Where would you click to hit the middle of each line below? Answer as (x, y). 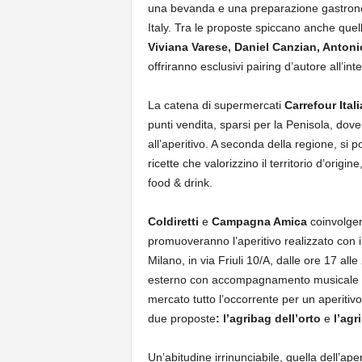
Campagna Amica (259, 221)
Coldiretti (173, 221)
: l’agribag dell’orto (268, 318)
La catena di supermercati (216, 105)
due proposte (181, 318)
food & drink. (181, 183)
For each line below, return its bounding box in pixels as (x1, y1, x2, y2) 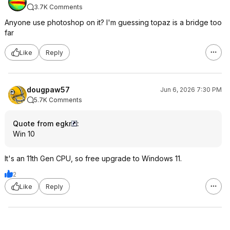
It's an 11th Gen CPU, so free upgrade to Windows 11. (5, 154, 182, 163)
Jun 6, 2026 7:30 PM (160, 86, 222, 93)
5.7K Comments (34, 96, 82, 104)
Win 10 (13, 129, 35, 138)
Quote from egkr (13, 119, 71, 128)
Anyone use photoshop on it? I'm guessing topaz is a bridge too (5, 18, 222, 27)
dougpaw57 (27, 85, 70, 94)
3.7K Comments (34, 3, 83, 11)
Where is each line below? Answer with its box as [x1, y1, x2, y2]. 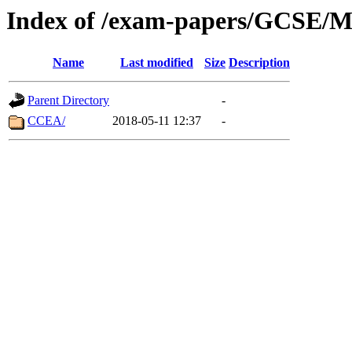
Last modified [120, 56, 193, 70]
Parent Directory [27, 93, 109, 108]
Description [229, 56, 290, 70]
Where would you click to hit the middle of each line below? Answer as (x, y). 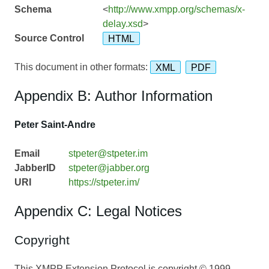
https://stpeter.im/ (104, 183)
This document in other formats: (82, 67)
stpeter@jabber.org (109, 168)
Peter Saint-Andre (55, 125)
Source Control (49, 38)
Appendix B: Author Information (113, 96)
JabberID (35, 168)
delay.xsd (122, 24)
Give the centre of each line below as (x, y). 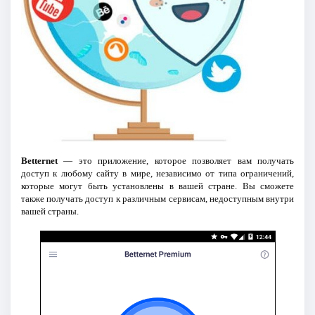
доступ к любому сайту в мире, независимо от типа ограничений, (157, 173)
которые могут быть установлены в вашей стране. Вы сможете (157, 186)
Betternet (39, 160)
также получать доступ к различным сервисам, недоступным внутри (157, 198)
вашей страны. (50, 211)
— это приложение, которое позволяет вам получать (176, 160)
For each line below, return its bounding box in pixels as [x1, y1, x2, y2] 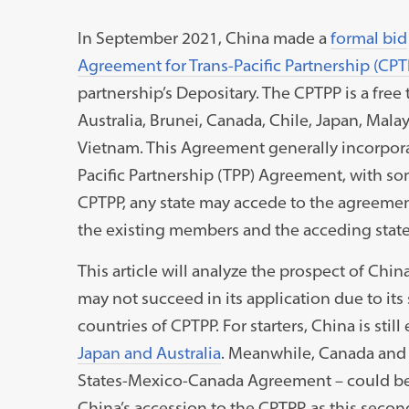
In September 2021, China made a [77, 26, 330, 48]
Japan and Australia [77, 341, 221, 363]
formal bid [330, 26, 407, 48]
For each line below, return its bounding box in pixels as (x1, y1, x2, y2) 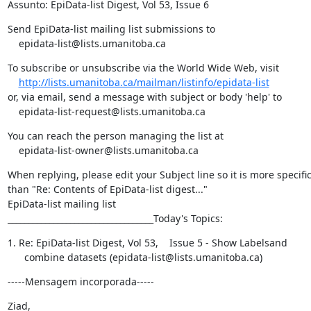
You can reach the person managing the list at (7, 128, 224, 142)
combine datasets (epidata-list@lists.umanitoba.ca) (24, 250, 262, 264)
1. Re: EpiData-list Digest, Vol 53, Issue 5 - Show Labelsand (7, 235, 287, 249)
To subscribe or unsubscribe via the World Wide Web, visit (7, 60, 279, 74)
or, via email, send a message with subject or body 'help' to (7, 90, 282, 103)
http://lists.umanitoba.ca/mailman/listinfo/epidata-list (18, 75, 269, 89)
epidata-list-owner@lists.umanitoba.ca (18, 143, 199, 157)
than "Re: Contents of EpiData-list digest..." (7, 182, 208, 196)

== == ==

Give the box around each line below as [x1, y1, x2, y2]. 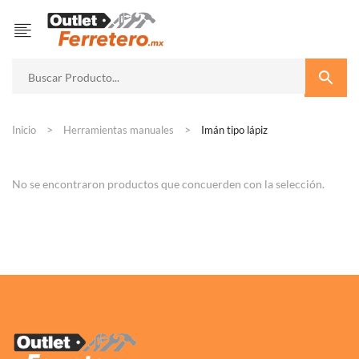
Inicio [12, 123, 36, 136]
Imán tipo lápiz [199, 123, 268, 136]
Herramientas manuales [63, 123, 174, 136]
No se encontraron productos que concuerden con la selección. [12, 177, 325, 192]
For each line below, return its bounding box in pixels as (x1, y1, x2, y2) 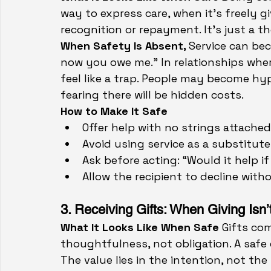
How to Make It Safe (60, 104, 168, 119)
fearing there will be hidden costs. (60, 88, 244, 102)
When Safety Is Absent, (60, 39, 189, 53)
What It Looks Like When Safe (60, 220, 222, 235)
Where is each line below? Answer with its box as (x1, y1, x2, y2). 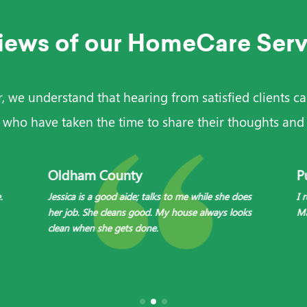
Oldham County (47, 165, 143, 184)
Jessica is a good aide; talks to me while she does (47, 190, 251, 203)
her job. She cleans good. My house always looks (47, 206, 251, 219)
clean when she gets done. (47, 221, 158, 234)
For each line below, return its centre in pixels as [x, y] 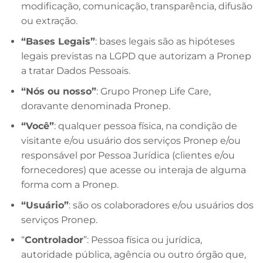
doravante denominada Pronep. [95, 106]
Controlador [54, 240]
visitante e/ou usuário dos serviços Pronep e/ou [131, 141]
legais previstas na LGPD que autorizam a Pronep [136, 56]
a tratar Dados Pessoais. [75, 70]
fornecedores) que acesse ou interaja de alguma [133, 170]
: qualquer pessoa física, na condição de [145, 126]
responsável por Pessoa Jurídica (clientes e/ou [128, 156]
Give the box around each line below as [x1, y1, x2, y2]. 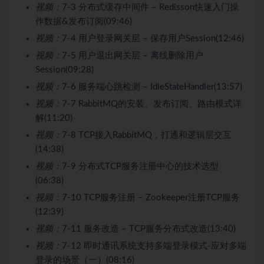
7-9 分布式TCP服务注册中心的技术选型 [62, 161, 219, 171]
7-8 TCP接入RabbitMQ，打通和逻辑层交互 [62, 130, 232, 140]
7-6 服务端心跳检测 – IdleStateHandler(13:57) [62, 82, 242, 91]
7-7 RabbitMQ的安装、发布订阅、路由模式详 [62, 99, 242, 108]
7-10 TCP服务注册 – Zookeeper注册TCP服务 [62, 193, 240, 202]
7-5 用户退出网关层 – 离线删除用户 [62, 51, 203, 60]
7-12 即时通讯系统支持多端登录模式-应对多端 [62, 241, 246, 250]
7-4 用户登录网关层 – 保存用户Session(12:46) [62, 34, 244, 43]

== == ==

■ **Prompt**
Taking the records above, print only and exactly the lines from the line with "Oldham County (47, 165, 143, 184)" to the line with "7-7 RabbitMQ的安装、发布订阅、路由模式详 [62, 99, 242, 108]", both kept, and exclude pictures.

■ **Exercise response**
Oldham County (47, 165, 143, 184)
Jessica is a good aide; talks to me while she does (47, 190, 251, 203)
her job. She cleans good. My house always looks (47, 206, 251, 219)
clean when she gets done. (47, 221, 158, 234)
For each line below, return its centre in pixels as [x, y] 
doravante denominada Pronep. [95, 106]
Controlador [54, 240]
visitante e/ou usuário dos serviços Pronep e/ou [131, 141]
legais previstas na LGPD que autorizam a Pronep [136, 56]
a tratar Dados Pessoais. [75, 70]
fornecedores) que acesse ou interaja de alguma [133, 170]
: qualquer pessoa física, na condição de [145, 126]
responsável por Pessoa Jurídica (clientes e/ou [128, 156]
Give the box around each line below as [x1, y1, x2, y2]. 
7-9 分布式TCP服务注册中心的技术选型 [62, 161, 219, 171]
7-8 TCP接入RabbitMQ，打通和逻辑层交互 [62, 130, 232, 140]
7-6 服务端心跳检测 – IdleStateHandler(13:57) [62, 82, 242, 91]
7-7 RabbitMQ的安装、发布订阅、路由模式详 [62, 99, 242, 108]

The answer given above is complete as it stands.